- WORK REQUEST -
Of the lines below, write out exactly those from the line with "inspirations, and more." through the line with "Facebook RSS", both included, and skip the rest.

BEGIN

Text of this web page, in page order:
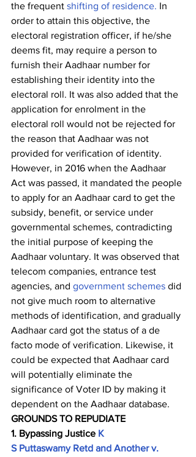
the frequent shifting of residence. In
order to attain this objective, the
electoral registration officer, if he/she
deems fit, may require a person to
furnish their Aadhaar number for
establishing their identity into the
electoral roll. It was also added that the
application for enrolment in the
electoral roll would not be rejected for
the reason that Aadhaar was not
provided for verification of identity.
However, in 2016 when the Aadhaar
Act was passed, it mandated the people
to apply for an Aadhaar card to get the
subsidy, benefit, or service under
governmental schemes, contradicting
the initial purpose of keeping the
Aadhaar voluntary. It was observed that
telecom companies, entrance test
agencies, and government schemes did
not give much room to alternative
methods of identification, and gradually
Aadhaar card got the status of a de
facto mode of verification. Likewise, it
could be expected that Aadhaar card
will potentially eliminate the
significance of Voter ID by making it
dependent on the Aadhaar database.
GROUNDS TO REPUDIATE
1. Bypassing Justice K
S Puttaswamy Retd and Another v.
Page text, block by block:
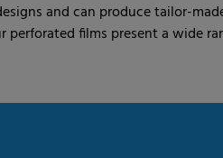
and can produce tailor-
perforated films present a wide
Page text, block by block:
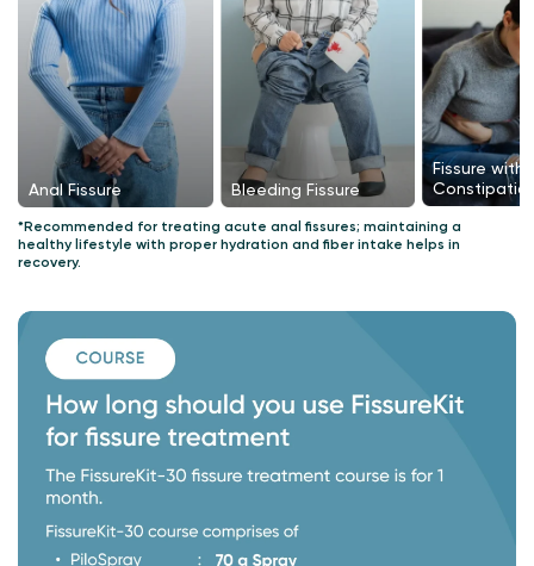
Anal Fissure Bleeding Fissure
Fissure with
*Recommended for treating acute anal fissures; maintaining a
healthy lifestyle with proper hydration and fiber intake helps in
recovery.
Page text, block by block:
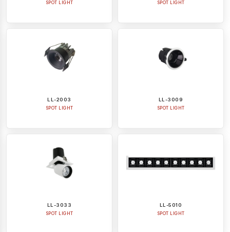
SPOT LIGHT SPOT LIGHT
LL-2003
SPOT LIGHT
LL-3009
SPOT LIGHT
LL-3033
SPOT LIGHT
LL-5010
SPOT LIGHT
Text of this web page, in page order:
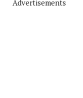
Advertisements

END
BEGIN

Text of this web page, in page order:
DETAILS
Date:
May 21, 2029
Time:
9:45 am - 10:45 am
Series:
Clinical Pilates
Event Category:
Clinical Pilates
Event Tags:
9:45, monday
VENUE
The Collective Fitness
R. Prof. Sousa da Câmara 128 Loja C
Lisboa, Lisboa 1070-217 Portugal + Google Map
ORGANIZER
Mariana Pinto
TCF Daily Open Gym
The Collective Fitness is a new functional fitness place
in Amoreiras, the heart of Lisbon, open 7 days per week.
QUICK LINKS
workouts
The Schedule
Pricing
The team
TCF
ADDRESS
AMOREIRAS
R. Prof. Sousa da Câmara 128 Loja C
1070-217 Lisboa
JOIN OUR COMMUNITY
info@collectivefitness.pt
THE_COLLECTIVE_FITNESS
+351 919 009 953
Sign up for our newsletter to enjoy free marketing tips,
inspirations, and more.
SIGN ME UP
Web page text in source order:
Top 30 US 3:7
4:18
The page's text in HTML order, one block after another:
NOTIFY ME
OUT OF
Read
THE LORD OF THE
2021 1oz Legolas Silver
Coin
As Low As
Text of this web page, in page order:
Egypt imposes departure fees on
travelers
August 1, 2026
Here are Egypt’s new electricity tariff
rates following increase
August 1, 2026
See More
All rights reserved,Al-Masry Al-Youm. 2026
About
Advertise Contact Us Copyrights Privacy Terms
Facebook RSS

END
BEGIN

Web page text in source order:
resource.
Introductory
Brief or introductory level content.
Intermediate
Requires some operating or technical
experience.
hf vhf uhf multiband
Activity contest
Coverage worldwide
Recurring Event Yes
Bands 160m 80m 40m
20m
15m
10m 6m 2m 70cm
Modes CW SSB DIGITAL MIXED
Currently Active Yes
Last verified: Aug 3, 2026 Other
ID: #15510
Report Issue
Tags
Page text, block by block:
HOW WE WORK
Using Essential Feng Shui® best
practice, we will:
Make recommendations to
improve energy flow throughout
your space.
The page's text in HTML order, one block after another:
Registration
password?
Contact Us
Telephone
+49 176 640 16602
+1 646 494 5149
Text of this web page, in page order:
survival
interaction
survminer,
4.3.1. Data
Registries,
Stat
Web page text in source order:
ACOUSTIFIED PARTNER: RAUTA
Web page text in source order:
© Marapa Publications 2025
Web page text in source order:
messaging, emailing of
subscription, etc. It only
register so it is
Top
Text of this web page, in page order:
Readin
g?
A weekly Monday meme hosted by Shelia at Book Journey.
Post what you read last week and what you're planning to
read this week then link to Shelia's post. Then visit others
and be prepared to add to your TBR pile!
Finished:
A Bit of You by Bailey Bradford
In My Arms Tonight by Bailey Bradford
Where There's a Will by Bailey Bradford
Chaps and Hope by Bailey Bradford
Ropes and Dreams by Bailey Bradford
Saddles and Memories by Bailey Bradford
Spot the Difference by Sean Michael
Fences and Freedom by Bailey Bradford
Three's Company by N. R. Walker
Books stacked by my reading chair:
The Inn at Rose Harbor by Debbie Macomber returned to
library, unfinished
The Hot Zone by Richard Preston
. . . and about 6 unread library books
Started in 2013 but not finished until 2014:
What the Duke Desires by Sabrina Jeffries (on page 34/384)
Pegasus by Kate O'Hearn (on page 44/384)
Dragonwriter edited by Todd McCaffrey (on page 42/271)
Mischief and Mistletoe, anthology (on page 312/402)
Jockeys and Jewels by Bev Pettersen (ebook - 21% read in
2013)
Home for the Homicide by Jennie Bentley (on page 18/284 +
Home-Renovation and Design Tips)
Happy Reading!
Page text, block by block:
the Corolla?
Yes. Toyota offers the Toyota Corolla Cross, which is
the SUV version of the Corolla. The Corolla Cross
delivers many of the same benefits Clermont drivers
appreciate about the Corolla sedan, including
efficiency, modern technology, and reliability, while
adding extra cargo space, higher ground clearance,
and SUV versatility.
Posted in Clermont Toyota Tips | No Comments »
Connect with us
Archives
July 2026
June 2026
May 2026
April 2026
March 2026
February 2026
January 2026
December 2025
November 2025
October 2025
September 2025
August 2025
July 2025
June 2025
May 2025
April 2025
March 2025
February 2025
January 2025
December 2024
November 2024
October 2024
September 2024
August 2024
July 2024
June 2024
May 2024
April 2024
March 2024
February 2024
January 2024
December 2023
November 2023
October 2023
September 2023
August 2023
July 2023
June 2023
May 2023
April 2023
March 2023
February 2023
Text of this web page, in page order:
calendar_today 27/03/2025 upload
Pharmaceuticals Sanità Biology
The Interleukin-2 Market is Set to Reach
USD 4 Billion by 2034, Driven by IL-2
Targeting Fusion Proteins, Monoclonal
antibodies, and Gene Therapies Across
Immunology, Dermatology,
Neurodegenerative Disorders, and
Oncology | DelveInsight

END

- TASK RESULT -
inspirations, and more.
SIGN ME UP
Web page text in source order:
Top 30 US 3:7
4:18
The page's text in HTML order, one block after another:
NOTIFY ME
OUT OF
Read
THE LORD OF THE
2021 1oz Legolas Silver
Coin
As Low As
Text of this web page, in page order:
Egypt imposes departure fees on
travelers
August 1, 2026
Here are Egypt’s new electricity tariff
rates following increase
August 1, 2026
See More
All rights reserved,Al-Masry Al-Youm. 2026
About
Advertise Contact Us Copyrights Privacy Terms
Facebook RSS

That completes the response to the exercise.